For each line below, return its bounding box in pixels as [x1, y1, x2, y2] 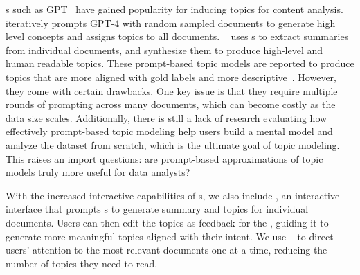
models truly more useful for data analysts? [6, 165, 190, 179]
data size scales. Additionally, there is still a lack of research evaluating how [6, 110, 327, 125]
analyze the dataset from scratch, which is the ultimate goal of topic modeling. [6, 137, 340, 152]
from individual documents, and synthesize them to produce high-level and [6, 42, 323, 57]
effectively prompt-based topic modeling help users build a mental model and [6, 124, 333, 139]
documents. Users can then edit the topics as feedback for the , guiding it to [6, 215, 329, 229]
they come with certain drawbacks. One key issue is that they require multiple [6, 83, 338, 98]
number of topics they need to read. [6, 256, 158, 270]
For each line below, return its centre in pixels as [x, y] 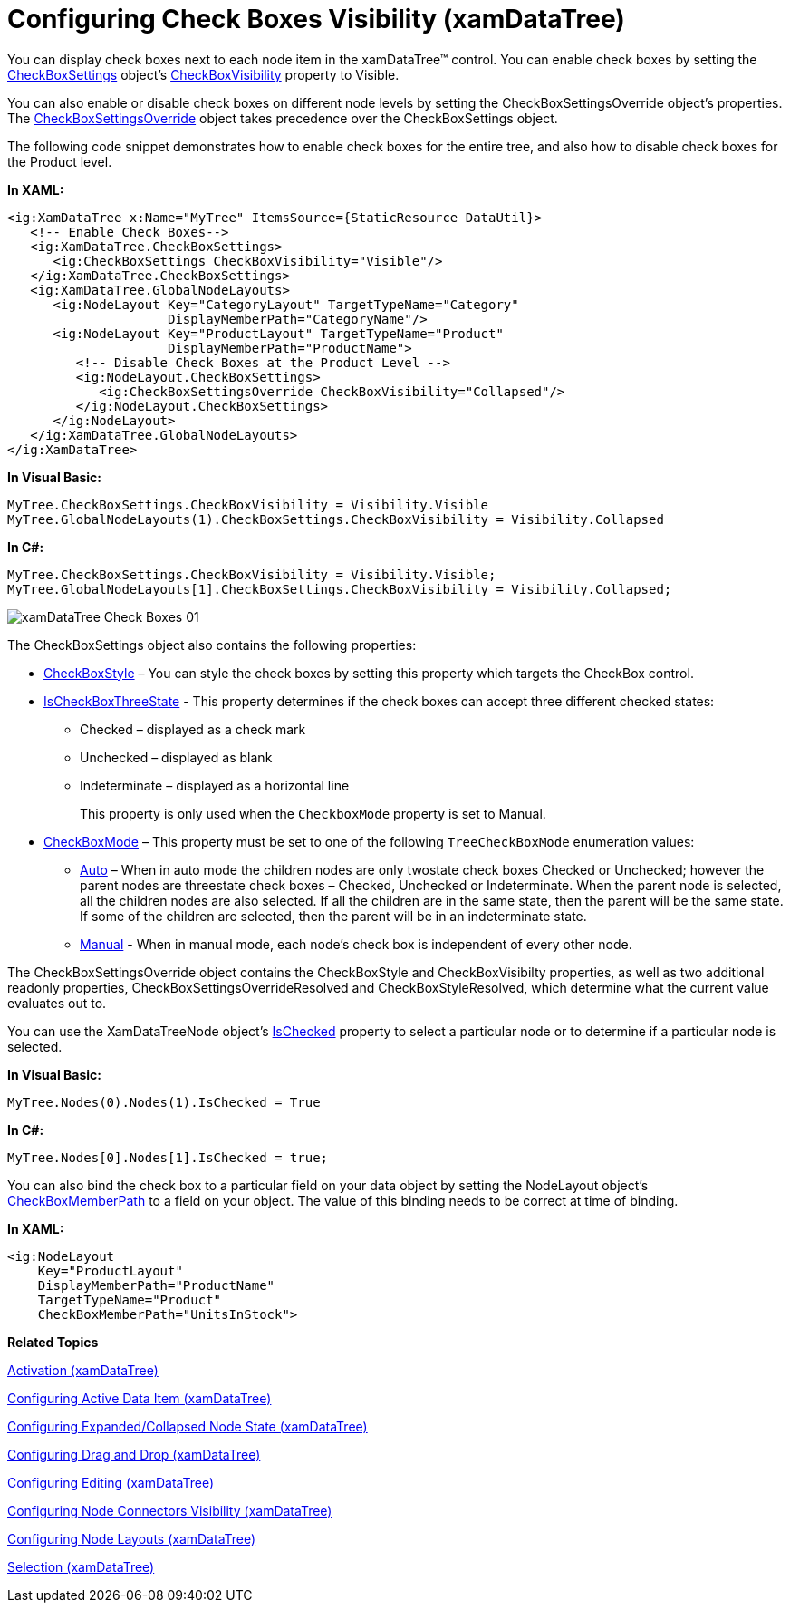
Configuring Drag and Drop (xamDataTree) [134, 1454]
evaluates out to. [57, 1003]
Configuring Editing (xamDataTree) [111, 1482]
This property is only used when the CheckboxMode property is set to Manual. [313, 813]
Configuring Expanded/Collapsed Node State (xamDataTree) [188, 1426]
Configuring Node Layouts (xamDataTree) [132, 1538]
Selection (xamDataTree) [81, 1566]
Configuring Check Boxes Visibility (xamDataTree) [316, 19]
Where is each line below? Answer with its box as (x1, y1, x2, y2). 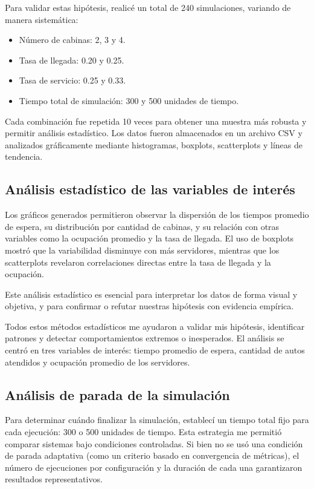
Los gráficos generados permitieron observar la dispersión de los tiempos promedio (5, 208, 309, 221)
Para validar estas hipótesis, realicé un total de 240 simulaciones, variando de (5, 1, 291, 13)
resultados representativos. (5, 473, 103, 485)
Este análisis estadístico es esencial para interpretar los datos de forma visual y (5, 287, 298, 300)
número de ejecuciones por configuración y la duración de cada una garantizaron (5, 461, 303, 473)
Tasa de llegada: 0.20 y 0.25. (19, 53, 124, 66)
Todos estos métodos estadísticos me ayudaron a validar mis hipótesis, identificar (5, 320, 305, 332)
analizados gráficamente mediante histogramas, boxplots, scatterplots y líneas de (5, 138, 303, 151)
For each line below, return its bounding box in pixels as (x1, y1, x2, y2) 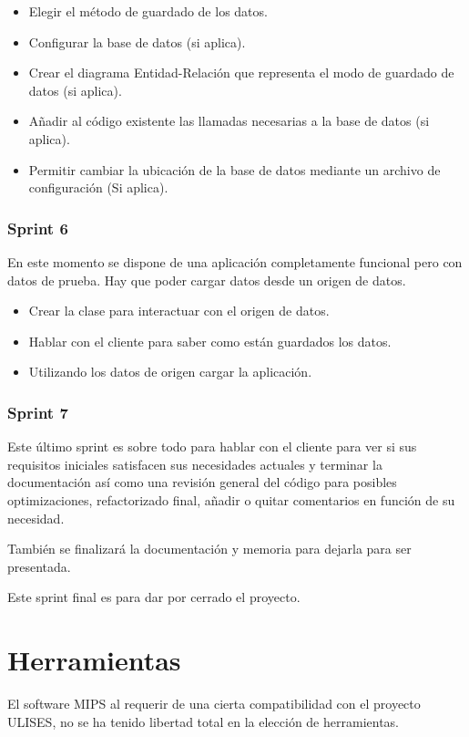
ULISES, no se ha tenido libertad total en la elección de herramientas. (7, 711, 399, 731)
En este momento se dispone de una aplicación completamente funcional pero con (7, 252, 463, 271)
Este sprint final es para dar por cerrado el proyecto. (7, 587, 301, 607)
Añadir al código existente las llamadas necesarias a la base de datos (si (28, 111, 430, 130)
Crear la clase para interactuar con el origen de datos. (28, 301, 330, 320)
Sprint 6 (7, 216, 68, 239)
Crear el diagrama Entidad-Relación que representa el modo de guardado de (28, 63, 454, 82)
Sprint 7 (7, 400, 68, 423)
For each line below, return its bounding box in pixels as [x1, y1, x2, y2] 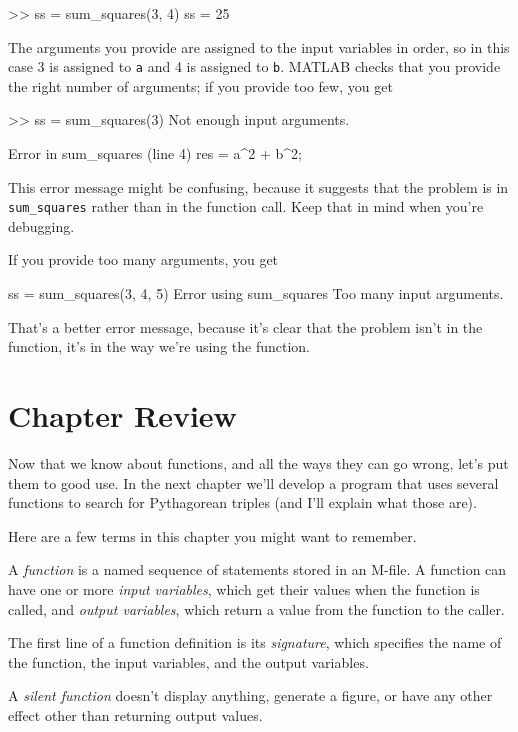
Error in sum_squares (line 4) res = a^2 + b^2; [8, 143, 302, 164]
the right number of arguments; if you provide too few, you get [8, 75, 393, 96]
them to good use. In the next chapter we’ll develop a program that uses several [8, 472, 499, 493]
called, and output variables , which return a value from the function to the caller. [8, 598, 505, 619]
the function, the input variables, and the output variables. [8, 651, 369, 672]
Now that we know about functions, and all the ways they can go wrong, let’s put [8, 452, 509, 473]
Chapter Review [8, 395, 237, 436]
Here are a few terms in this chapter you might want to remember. [8, 525, 417, 546]
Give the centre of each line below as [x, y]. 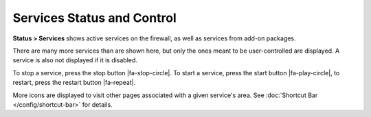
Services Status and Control [94, 18]
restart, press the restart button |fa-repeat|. [74, 83]
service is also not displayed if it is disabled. [75, 60]
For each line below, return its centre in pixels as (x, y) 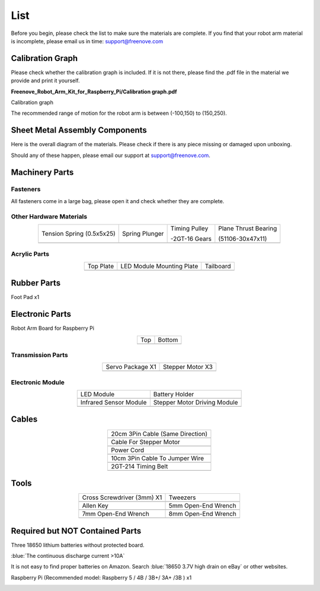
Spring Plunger (143, 234)
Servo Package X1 (131, 367)
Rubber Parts (36, 283)
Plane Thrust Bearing (248, 228)
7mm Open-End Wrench (116, 514)
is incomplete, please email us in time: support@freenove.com (87, 41)
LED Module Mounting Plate (159, 266)
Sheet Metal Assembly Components (79, 130)
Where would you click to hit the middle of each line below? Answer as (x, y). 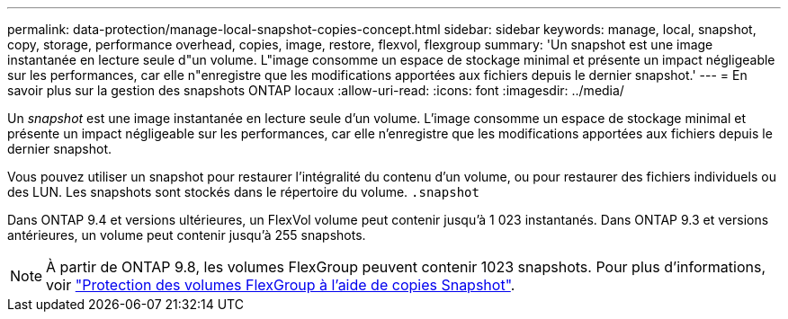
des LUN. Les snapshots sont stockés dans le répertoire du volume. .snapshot (243, 192)
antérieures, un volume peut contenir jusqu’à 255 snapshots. (187, 235)
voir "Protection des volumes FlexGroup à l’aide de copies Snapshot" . (281, 285)
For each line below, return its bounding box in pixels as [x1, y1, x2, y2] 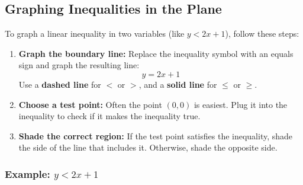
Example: [5, 166, 50, 181]
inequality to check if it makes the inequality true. [18, 110, 201, 122]
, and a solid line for [138, 78, 217, 90]
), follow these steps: [225, 27, 299, 40]
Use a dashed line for [18, 78, 101, 90]
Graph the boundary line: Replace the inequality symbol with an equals [18, 47, 294, 59]
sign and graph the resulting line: [18, 59, 140, 71]
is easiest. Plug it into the [194, 98, 288, 110]
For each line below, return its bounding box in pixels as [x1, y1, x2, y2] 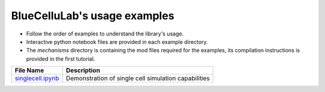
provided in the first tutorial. [26, 55, 96, 63]
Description [66, 66, 101, 75]
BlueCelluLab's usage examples [11, 9, 175, 22]
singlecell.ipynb [14, 74, 60, 82]
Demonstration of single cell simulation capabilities [66, 74, 210, 82]
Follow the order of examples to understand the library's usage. [26, 30, 184, 37]
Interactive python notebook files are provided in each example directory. [26, 38, 208, 45]
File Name [14, 66, 45, 75]
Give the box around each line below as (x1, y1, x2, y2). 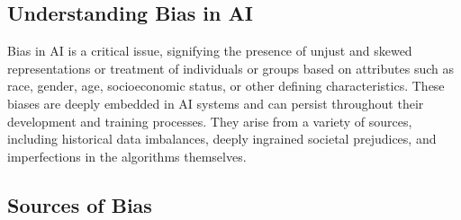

◆ Task goal ◆
A word-for-word copy of the lines from the start of the listing through the line containing "analyze the dataset" is the answer. Pictures stay out of it.

◆ Result of the task ◆
For each line below, return its bounding box in pixels as [x1, y1, x2, y2] 
models truly more useful for data analysts? [6, 165, 190, 179]
data size scales. Additionally, there is still a lack of research evaluating how [6, 110, 327, 125]
analyze the dataset from scratch, which is the ultimate goal of topic modeling. [6, 137, 340, 152]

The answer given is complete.